Recorded data
┌──
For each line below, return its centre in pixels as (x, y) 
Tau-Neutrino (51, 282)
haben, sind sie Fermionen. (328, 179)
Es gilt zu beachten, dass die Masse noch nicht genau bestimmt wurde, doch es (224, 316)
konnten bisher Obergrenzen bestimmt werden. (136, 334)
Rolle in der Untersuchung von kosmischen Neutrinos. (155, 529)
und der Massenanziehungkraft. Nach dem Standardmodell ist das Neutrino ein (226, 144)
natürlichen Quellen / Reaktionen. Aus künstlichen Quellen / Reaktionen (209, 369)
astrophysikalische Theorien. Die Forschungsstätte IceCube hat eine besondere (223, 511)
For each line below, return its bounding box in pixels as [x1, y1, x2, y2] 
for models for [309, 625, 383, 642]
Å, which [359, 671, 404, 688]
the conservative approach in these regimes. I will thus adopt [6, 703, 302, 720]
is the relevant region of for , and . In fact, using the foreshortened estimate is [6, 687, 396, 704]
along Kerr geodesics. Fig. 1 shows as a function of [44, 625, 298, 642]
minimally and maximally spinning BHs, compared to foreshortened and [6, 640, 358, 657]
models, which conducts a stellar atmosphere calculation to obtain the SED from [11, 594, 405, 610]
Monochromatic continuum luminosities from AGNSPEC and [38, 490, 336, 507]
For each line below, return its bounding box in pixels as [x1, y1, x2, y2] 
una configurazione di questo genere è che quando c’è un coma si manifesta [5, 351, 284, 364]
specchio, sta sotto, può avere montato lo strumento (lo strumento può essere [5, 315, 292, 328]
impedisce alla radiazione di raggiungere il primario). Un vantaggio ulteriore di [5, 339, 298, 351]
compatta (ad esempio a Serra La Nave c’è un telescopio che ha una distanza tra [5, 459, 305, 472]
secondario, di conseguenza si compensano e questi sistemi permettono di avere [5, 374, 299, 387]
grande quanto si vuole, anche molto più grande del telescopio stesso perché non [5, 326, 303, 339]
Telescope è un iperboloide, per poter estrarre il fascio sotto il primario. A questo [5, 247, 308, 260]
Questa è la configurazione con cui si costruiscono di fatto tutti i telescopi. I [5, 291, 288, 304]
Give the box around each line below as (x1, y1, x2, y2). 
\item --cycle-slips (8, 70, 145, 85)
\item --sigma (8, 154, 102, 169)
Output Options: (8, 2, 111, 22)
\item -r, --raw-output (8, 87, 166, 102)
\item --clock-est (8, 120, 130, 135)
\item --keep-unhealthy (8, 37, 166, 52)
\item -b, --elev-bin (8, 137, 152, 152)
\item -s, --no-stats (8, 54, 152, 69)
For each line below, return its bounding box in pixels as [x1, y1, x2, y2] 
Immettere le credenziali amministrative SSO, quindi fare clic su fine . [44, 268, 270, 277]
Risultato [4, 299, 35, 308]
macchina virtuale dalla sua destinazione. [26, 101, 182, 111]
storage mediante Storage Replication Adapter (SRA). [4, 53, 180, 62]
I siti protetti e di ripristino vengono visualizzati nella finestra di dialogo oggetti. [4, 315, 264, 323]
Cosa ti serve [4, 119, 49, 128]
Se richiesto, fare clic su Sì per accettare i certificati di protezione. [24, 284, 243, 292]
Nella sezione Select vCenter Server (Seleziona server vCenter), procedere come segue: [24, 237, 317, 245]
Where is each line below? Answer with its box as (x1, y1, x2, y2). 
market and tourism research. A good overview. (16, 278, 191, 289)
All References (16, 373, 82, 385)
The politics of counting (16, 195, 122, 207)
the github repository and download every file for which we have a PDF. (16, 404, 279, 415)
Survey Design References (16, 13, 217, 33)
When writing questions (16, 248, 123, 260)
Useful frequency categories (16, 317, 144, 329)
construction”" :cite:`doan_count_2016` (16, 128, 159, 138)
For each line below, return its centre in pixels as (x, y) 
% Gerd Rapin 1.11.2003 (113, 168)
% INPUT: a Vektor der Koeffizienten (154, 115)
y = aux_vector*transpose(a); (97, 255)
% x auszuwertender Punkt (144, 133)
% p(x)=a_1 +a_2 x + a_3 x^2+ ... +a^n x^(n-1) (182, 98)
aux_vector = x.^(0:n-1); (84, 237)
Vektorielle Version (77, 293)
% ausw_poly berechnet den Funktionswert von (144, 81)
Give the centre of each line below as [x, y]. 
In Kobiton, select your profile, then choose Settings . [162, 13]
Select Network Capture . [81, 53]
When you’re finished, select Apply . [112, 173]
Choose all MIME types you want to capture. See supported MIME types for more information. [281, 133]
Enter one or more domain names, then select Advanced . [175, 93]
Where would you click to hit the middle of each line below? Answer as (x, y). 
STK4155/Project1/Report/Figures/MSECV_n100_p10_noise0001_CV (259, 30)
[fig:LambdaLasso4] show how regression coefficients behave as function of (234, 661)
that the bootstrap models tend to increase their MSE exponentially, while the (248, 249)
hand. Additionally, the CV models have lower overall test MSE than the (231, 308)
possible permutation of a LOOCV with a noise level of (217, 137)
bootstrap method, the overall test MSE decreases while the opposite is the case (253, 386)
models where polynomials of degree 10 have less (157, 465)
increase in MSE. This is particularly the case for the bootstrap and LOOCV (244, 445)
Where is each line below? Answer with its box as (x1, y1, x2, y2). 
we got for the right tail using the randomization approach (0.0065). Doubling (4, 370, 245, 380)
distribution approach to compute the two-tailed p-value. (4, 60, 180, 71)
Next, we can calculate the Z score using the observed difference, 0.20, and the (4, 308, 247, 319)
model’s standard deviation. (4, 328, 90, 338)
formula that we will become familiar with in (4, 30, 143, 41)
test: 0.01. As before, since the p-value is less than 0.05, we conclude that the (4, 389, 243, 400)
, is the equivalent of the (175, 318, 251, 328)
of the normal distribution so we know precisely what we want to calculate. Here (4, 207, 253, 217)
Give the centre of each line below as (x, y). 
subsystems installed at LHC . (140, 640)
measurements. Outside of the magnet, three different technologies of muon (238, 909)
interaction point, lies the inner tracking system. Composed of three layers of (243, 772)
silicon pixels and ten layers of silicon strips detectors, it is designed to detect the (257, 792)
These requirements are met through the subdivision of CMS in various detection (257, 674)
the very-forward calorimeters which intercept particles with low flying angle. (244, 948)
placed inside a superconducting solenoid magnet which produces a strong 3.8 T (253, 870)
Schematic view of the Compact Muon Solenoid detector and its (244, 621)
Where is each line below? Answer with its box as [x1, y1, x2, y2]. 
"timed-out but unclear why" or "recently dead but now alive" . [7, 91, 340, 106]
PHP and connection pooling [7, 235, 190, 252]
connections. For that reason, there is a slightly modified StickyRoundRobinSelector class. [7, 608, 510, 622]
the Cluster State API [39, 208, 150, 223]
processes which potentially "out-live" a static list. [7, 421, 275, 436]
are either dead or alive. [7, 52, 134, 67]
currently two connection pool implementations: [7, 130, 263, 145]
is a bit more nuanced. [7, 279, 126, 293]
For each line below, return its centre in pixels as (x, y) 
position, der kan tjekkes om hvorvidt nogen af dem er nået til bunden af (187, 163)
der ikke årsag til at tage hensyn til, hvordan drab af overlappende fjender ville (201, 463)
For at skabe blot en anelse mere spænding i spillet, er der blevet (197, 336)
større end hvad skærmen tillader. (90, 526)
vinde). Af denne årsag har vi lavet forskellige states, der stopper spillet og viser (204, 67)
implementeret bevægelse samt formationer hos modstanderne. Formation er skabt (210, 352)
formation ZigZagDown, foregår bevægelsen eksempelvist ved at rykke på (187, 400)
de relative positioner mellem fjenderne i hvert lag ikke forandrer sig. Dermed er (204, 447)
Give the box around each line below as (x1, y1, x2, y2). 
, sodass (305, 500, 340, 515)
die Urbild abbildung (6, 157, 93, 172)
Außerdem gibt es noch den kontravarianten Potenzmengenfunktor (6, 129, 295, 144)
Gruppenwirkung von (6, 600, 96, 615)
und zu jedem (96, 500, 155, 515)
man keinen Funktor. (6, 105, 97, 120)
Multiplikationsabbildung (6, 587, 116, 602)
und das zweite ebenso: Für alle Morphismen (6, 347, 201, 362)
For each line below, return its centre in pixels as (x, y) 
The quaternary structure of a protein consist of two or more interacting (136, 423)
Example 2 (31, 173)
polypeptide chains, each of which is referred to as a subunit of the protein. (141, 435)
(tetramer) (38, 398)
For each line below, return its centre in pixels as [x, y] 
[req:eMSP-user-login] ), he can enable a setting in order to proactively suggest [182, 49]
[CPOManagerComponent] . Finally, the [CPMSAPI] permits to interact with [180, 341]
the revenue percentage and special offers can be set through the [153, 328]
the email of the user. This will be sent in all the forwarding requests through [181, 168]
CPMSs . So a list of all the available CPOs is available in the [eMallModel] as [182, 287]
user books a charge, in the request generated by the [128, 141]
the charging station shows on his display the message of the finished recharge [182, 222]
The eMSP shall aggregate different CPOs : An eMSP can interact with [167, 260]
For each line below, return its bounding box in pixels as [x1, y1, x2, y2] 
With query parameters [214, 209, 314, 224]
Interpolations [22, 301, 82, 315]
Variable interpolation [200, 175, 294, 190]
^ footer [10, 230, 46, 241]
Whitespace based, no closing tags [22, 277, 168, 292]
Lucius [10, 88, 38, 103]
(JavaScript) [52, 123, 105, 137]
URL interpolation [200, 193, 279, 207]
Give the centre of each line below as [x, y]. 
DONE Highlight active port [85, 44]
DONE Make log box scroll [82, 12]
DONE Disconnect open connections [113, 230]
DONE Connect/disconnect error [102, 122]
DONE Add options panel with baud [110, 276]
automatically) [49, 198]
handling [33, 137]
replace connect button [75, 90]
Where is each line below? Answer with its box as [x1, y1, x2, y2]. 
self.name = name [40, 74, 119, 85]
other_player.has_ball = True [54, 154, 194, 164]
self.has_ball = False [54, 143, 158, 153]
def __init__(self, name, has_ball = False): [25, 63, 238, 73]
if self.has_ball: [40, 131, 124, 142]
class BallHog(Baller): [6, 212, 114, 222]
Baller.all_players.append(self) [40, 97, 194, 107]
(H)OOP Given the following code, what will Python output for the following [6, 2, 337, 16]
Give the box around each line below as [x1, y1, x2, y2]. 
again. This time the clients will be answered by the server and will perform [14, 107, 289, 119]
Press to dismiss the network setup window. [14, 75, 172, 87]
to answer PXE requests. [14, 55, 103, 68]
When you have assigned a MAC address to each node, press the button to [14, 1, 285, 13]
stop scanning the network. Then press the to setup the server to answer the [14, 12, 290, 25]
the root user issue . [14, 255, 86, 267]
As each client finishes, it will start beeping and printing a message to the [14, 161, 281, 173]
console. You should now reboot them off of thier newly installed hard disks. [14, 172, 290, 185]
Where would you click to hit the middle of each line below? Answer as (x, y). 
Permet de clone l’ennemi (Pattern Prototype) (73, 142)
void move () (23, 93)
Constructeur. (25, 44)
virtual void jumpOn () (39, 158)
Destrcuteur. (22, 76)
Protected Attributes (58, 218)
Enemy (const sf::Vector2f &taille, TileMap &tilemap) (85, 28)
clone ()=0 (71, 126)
└──
*What to work on*.
Whenever a line in the records contains the word "årsag", copy that line.

*Written response*.
der ikke årsag til at tage hensyn til, hvordan drab af overlappende fjender ville (201, 463)
vinde). Af denne årsag har vi lavet forskellige states, der stopper spillet og viser (204, 67)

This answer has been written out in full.